It's gotta be one of the strongest smells. On the planet. That and peanut butter. Peanut butter and skunk. Yeah. Skunk. But, I just think that would be... I don't know. That's the route that I've taken and it's worked. I've had a lot of deer recently and even I, so maybe it's partly the property.
I've had deer come in if my wind is blowing at zero degrees straight in front of me, these deer come in at four degrees. And they don't even stop. And I'm thinking like, dude, my wind has to be spreading right there. They're far enough out right now. It's gotta be spreading. They've gotta catch me.
Not even a second look. Until I give him the old meh, meh, and buh bye. Meh. Dead. I know, I did a gunshot. That was weird. You got a rifle. Yeah, I know. I said you could probably... You do it in reverse order, right? Meh. That reminds me of Despicable Me. You should [00:55:00] name the... Say the weapon after you use it.
Lipstick Taser!
You're a child. I, 100%, 100%. This is one of my bosses, guys. That's gonna be the name of this podcast episode, Lipstick Taser. People are gonna be like, what is this episode about? Hunting Tactics 101. How to keep yourself safe in dangerous situations. Lipstick Taser! SEO is not gonna work in your favor.
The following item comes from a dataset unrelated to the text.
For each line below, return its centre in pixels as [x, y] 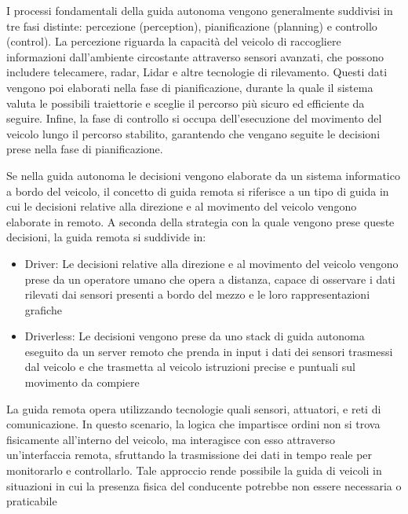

No, it's not. A bunch of kids, , a bunch of like elementary school kids are gonna listen to this podcast, I think. Yeah, I think going What's your sink control regimen, Tom? Sink control is just, I use Oh, that's what I was gonna say. Thank you. Yeah, I was, I had that thought and then I got distracted clearly.
I've started you and we just started using it at our house and then I was like, Hey, this is, so I use just. I buy laundry detergent that just says free and clear. So it's just it doesn't smell like anything. I'm like, Hey, [00:56:00] this is enough. And then I will say like nose jammer has been an interesting product.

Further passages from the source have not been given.